As per claim 2, the combination of Nie and Uky as shown above teaches the method of claim 1, Nie further teaches:
wherein the decision-making data structure includes data regarding the plurality of states, and data regarding one action for each of the plurality of states. (Nie, Page 3, Col. 2., Team-Q Learning Based Power Control section discloses “In team-Q learning, the agents, states, actions and reward function are defined as follows: Agent: The agents are D2D transmitters. A D2D transmitter is denoted by D2D i, 1 ≤ i ≤ n, State: The state of D2D user i on RB k at time t is defined as… Action: The action of each agent consists of a set of transmitting power levels” And Page 4, Col. 1, Distributed Q-Learning section discloses “Distributed Q-learning can decompose the large Q-value table in team-Q to multiple small ones…  the dimension of Q-table in distributed-Q turns to be n × |S| × |A|” (Q-Table consists of actions for the plurality of states within the table. The action of an agent consists a single action))

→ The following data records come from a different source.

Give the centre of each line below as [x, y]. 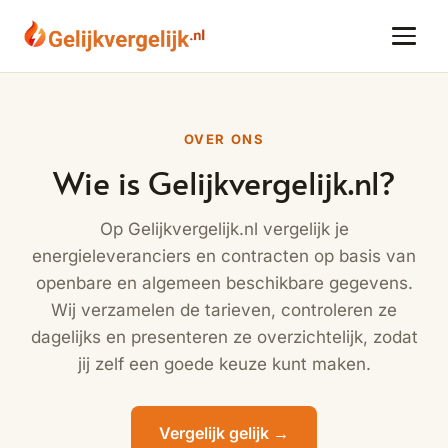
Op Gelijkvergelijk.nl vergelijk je [224, 228]
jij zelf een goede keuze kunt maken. [224, 363]
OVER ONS [224, 138]
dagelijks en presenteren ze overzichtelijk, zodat [224, 336]
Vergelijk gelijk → [224, 432]
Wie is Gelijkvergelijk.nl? [224, 181]
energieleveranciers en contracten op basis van [224, 255]
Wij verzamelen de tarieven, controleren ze [224, 309]
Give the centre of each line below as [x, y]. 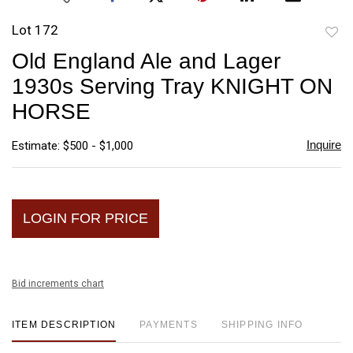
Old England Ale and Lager [146, 61]
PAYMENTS [169, 324]
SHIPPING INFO [262, 324]
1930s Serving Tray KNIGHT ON [172, 86]
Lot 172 [35, 30]
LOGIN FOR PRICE [85, 218]
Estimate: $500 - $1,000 [72, 145]
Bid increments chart [58, 283]
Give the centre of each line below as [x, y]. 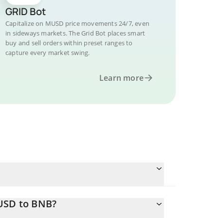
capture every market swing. [48, 53]
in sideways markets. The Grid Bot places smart [75, 33]
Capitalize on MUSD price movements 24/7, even [77, 23]
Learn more [121, 78]
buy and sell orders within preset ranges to [69, 43]
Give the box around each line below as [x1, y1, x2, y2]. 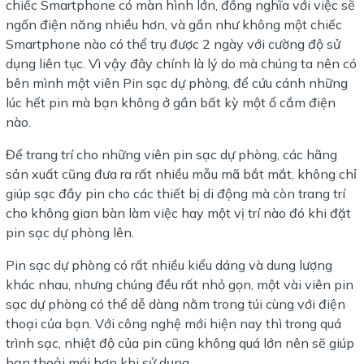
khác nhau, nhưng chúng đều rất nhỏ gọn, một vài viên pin [6, 276, 353, 293]
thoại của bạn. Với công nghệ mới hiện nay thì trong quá [6, 315, 341, 332]
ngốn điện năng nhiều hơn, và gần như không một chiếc [6, 16, 342, 33]
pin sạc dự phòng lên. [6, 224, 134, 241]
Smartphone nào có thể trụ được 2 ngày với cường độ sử [6, 36, 340, 53]
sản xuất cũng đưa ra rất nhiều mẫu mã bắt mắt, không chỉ [6, 166, 357, 183]
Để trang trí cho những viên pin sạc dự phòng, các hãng [6, 146, 337, 163]
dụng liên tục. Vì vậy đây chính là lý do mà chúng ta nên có [6, 55, 357, 72]

As per claim 3, the combination of Nie and Uky as shown above teaches the method of claim 2, Nie further teaches:
wherein the machine learning data structure further comprises a rating value associated with each of the plurality of possible actions for each of the plurality of states, (Nie, Page 3, Col. 2, 7th Para. discloses “There are many ways to choose actions based on the current Q-value estimation, in this paper we use -greedy strategy…” (Q-value being the highest rating. Q-table consists of Q-values where a row in the Q-table has a highest Q-value that is chosen using a greedy strategy))
wherein the one action for each of the plurality of states in the decision- making data structure corresponds to an action with a highest rating value among the plurality of possible actions for each of the plurality of states in the machine learning data structure. (Nie, Page 3, Col. 2, 7th Para. discloses “There are many ways to choose actions based on the current Q-value estimation, in this paper we use greedy strategy…” (Q-value being the highest rating. Q-table consists of Q-values where a row in the Q-table has a highest Q-value that is chosen using a greedy strategy. Additionally Algorithm 1 discloses the Q-table having a maximum Q-value))
(Nie, Page 3, Col. 2, 7th Para. discloses “There are many ways to choose actions based on the current Q-value estimation, in this paper we use -greedy strategy…” (Q-value being the highest rating. Q-table consists of Q-values where a row in the Q-table has a highest Q-value that is chosen using a greedy strategy))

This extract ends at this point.